■ **Task to complete**:
The answer must consist of every line from the entries below that contains the word "Power".

■ **Supplied material**:
######
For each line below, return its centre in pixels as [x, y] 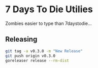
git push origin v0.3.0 [30, 56]
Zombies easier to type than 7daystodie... [49, 23]
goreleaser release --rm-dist [37, 60]
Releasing [21, 39]
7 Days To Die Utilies [49, 9]
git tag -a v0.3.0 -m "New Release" [44, 51]
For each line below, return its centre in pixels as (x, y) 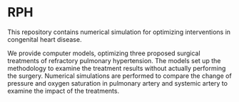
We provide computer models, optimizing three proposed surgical (104, 53)
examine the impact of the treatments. (63, 91)
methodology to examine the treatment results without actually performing (117, 68)
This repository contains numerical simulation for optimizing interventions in (119, 32)
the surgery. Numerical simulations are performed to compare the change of (119, 76)
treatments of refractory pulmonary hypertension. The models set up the (114, 60)
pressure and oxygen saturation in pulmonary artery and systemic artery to (118, 83)
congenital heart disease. (45, 39)
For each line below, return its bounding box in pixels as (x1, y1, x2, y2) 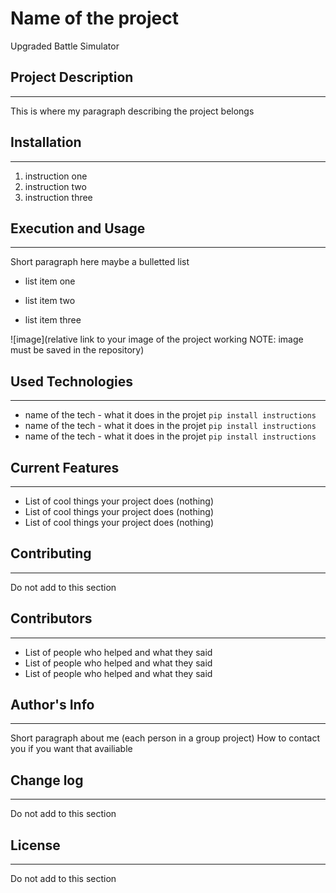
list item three (24, 314, 82, 326)
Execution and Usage (10, 220, 146, 237)
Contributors (10, 610, 93, 627)
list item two (24, 295, 76, 307)
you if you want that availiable (10, 743, 133, 755)
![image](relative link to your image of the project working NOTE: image (10, 333, 304, 346)
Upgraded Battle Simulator (10, 40, 120, 52)
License (10, 837, 61, 854)
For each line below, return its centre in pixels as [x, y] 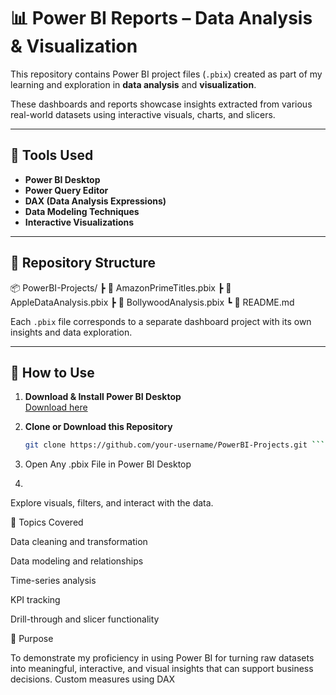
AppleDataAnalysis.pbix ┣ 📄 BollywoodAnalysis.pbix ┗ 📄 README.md [152, 302]
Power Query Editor [66, 190]
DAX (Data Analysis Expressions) [95, 201]
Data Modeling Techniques [82, 211]
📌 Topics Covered [47, 522]
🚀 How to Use [52, 372]
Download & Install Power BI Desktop [103, 397]
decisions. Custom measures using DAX [93, 679]
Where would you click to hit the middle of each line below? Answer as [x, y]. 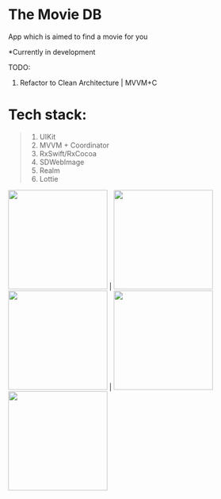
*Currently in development [52, 52]
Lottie [49, 178]
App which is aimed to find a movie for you [78, 36]
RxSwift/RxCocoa [68, 153]
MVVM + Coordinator [74, 145]
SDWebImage [62, 162]
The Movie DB [55, 15]
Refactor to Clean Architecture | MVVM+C [88, 83]
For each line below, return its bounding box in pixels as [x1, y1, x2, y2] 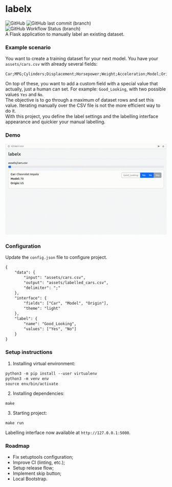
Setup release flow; [12, 464, 54, 471]
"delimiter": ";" [24, 286, 60, 291]
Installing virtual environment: [12, 360, 75, 366]
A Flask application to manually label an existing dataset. [5, 31, 124, 37]
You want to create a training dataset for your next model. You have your [5, 55, 159, 62]
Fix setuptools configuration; [12, 454, 74, 460]
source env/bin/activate [5, 381, 58, 386]
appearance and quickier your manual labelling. [5, 119, 106, 125]
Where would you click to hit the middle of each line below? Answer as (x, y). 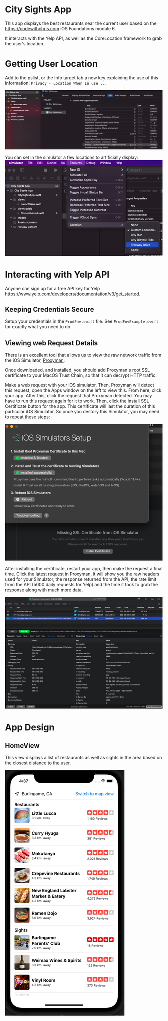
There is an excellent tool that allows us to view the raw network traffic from (83, 355)
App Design (30, 727)
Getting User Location (52, 64)
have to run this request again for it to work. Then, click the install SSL (77, 401)
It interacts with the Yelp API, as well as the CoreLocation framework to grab (84, 38)
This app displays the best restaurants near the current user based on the (81, 23)
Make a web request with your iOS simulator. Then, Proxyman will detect (80, 385)
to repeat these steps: (28, 417)
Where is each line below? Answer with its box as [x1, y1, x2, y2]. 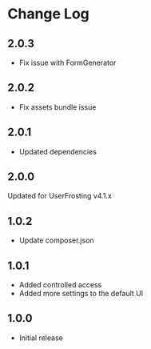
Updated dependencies [18, 146, 97, 156]
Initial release [18, 333, 63, 343]
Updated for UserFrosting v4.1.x [7, 191, 113, 201]
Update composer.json [18, 235, 94, 245]
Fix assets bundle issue [18, 102, 97, 112]
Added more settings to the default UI [18, 289, 144, 299]
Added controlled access [18, 280, 102, 290]
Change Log [7, 5, 89, 23]
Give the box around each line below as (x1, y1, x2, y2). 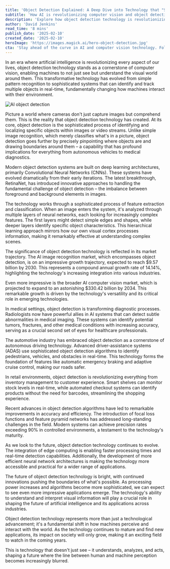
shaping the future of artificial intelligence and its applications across (5, 500, 149, 506)
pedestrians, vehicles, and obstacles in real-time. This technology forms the (5, 353, 164, 359)
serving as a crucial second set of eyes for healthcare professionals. (5, 327, 148, 333)
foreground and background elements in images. (5, 191, 107, 197)
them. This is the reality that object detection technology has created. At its (5, 116, 162, 122)
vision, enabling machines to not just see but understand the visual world (5, 69, 158, 76)
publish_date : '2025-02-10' (5, 31, 65, 36)
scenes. (5, 238, 22, 244)
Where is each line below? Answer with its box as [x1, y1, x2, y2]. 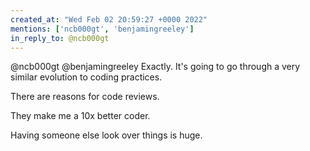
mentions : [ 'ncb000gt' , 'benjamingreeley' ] [10, 24, 195, 34]
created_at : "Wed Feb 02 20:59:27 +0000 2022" [10, 14, 208, 25]
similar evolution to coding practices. [10, 71, 163, 83]
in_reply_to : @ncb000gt [10, 33, 110, 43]
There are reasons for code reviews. [10, 91, 160, 103]
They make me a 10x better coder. [10, 110, 151, 122]
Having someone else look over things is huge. [10, 129, 203, 141]
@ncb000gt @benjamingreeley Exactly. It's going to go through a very [10, 61, 301, 73]
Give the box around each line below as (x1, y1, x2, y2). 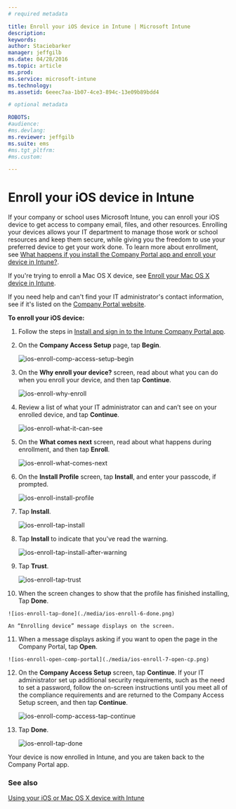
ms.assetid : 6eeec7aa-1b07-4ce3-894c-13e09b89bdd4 (8, 89, 159, 96)
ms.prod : (8, 68, 34, 76)
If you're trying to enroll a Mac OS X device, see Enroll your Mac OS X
######
■ **Problem solution**:
Power Query Editor [66, 190]
Download & Install Power BI Desktop [103, 397]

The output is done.